Exercise brief:
What lines in the records below mention "Mimoza"? List them all.

Dataset excerpts

╔══

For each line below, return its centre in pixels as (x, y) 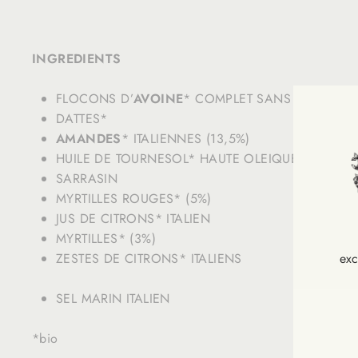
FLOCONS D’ (95, 98)
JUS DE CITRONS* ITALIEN (133, 218)
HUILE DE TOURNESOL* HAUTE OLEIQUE (177, 158)
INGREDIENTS (77, 58)
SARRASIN (87, 178)
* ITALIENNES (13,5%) (185, 138)
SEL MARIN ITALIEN (113, 298)
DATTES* (82, 118)
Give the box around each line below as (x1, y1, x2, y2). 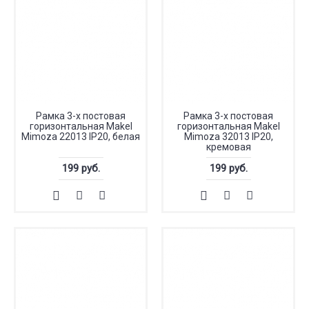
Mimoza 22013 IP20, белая (21, 131, 140, 142)
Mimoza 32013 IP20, (183, 131, 273, 142)
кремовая (206, 141, 251, 152)
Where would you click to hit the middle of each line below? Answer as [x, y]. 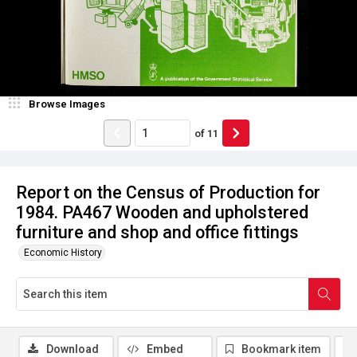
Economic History [63, 253]
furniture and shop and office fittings [157, 232]
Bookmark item [281, 349]
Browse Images [67, 104]
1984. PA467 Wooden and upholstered [162, 212]
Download [73, 349]
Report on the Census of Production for [168, 192]

╚══

Response to this exercise:
Mimoza 22013 IP20, белая (21, 131, 140, 142)
Mimoza 32013 IP20, (183, 131, 273, 142)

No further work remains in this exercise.